▶ Dataset items:
******************************

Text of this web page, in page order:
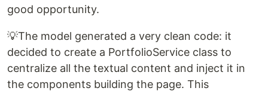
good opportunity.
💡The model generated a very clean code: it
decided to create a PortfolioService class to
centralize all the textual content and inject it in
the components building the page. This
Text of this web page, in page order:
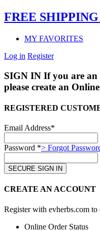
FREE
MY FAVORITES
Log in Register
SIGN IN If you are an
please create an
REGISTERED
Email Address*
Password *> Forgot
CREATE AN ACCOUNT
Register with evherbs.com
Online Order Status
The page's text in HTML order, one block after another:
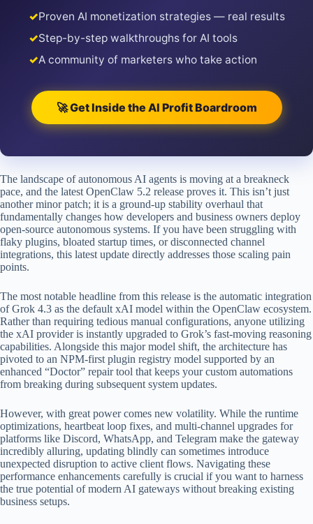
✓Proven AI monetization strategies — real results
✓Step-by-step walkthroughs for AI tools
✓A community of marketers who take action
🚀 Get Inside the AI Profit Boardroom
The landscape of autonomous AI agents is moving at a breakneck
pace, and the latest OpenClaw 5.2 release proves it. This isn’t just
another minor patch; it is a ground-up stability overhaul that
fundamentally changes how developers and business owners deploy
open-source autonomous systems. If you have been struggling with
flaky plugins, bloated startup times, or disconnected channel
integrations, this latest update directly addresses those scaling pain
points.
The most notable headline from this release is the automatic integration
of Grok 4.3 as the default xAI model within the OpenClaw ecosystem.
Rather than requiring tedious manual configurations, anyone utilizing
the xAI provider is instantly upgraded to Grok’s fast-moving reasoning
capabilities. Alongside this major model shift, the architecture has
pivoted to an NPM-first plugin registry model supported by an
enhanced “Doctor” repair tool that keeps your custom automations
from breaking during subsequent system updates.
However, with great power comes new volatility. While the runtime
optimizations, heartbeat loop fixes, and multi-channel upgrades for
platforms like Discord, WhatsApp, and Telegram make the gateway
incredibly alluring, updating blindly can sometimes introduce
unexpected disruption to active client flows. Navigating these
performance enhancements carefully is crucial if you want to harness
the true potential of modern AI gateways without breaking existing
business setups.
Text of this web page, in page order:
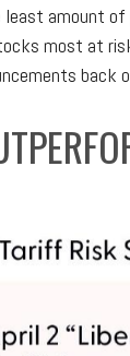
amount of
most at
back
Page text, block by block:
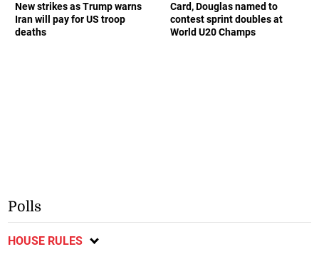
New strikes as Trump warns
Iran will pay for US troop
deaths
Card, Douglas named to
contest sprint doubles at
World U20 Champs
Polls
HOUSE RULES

******************************

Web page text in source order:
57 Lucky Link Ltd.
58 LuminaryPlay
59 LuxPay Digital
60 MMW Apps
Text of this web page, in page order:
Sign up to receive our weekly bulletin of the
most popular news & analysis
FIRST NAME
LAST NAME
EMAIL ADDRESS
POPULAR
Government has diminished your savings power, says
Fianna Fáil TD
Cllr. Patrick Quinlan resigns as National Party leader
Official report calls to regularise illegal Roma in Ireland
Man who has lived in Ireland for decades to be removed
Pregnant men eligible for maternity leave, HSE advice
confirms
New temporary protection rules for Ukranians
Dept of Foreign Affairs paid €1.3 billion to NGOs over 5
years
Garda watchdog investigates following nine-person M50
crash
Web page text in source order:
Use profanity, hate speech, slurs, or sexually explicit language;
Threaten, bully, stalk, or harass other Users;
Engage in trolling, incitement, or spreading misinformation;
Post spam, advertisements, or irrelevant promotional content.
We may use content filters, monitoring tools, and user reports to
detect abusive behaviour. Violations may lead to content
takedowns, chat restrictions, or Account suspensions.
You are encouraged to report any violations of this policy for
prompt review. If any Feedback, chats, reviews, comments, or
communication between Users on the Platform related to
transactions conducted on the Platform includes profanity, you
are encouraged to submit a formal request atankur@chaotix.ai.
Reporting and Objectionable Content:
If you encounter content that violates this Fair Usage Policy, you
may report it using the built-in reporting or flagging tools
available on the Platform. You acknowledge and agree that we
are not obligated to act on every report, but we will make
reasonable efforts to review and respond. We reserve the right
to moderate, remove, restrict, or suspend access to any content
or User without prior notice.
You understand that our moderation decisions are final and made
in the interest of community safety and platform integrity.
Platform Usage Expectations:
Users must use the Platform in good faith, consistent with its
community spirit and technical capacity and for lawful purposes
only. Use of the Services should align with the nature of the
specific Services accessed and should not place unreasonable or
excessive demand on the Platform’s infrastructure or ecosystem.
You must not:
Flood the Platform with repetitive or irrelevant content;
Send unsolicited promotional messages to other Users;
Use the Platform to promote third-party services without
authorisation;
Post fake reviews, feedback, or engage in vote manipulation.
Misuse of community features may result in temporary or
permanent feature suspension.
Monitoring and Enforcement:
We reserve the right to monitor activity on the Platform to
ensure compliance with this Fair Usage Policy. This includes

******************************

What lines of the data include the word "right"? Copy each of them.

▶ Answer to the problem:
reasonable efforts to review and respond. We reserve the right
We reserve the right to monitor activity on the Platform to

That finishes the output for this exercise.